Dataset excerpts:
----------------------------------------

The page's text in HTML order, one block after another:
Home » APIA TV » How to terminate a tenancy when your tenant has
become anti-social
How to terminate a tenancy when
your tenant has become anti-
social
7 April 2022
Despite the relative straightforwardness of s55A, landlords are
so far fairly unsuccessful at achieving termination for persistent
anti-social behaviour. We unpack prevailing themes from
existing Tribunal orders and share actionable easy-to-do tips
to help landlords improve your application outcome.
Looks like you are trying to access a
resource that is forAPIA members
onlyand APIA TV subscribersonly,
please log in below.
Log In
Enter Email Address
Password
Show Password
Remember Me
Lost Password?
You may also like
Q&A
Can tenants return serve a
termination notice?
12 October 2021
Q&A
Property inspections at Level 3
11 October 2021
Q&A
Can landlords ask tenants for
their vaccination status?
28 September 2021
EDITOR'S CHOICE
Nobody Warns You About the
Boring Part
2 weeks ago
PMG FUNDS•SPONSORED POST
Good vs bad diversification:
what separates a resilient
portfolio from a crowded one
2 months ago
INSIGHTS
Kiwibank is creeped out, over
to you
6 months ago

----------------------------------------

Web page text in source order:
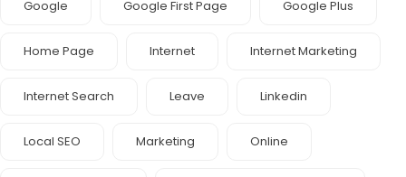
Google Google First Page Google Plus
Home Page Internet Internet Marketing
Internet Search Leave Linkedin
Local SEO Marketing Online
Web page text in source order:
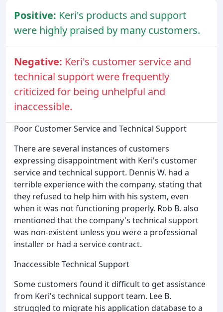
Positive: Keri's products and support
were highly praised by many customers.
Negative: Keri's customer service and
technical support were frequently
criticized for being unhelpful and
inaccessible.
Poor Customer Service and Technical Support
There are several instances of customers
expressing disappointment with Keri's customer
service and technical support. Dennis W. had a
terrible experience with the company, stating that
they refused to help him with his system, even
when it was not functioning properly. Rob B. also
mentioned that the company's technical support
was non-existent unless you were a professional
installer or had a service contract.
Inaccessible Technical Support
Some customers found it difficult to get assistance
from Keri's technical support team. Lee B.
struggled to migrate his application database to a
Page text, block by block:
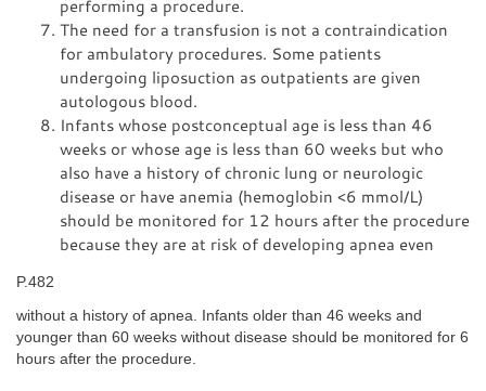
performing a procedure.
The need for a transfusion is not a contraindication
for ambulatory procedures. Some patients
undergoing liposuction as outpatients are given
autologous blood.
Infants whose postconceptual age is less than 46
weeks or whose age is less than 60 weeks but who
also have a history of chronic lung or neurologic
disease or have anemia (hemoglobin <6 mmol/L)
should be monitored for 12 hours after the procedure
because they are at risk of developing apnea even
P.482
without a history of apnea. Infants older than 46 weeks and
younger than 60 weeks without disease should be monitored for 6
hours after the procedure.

----------------------------------------

Restate word for word the entries above, starting at the line with "2 months ago" and ending at the line with "6 months ago", inclusive, and no others.

2 months ago
INSIGHTS
Kiwibank is creeped out, over
to you
6 months ago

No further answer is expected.